The RMSE_θ values of the bimodal DB and BL models were comparatively lower than for the unimodal BC, VG, LN, and FX models. The smallest differences between fitted (x_sim) and observed (x_obs) θ values were found for the bimodal co with 0.008 cm³/cm³ (

Table 13. Root mean square error of the fitted water content (RMSE_θ) of the boulder marl without compost (wco) and with compost (co): BC model [18], VG model [9], FX model [19], LN model [20], DB model [21], and BL model [22].

	BC	LN	VG	FX	DB	BL
	RMSEθ
	[cm3/cm3]
wco	0.011	0.014	0.017	0.018	0.010	0.010
co	0.016	0.016	0.013	0.015	0.008	0.008

).

On the basis of the presented results, the authors decided to use the unimodal VG model and the bimodal BL model for further investigations of the pore size distribution (PSD).

The observed and fitted PSD of wco and co are characterised by a mono-peak (structural peak) at approximately −100 hPa on the basis of the VG model and by a bi-peak structure with a first peak at −60 hPa and a second peak (porous matric peak) at approximately −100 hPa described by the BL model (Figure 5).

In result, the bi-peak structure of co is more pronounced than of wco and the SWRCs describe that an emptying of structural pores here denoted as wCP (>−60 hPa) and textural pores denoted as nCP (−60 to −300 hPa) leads to a pronounced water loss.

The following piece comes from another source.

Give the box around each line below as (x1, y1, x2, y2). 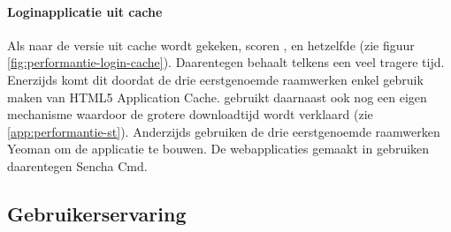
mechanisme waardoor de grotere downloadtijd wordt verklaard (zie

There are also more pronounced differences between the observed data and the VG model than with the BL model (

Table 14. Bimodal and observed pore size distribution of the boulder marl without compost (wco) and with compost (co) considering the unimodal VG model [9] and the bimodal BL model [22]. The pores sizes are classified as follows: wCP = wide coarse pores (>50 μm; >−60 hPa), nCP = narrow coarse pores (50–10 μm; −60 to −300 hPa), MP = medium pores (<10–2 μm; −300 to −15,000 hPa), FP = fine pores (<2 μm; <−15,000 hPa).

	Observed				VG Model				BL Model
	wCP	nCP	MP	FP	wCP	nCP	MP	FP	wCP	nCP	MP	FP
	[cm3/cm3]
wco	0.105	0.046	0.083	0.077	0.098	0.054	0.081	0.075	0.105	0.045	0.084	0.077
co	0.121	0.081	0.122	0.116	0.107	0.108	0.115	0.108	0.121	0.086	0.116	0.118

).

4. Discussion

4.1. Suitability of Marsh Clay and Boulder Marl as Mineral Liner

Several studies assumed that natural and artificial soil compaction strongly affects the pore size distribution, and therefore the soil water retention characteristics [26,27]. Thus, the suitability of both investigated materials can be approved or is rather limited due to the installation conditions (degree of compaction) in landfill capping systems.

The total porosity values of bm were less pronounced than those of mc and may be explained by the lower ρ_t values and a smaller number of narrow coarse pores and medium pores. Thus, the comparatively higher silt and clay content of mc is a key factor as pointed out following [6,28]. Furthermore, the required threshold value for air capacity of ≥0.08 cm³/cm³ was only reached by mc1 and mc2. So, the installation of bm and mc as recultivation liner (top liner) cannot guarantee a sufficient plant growth [29], resulting in a restricted transpiration potential [30].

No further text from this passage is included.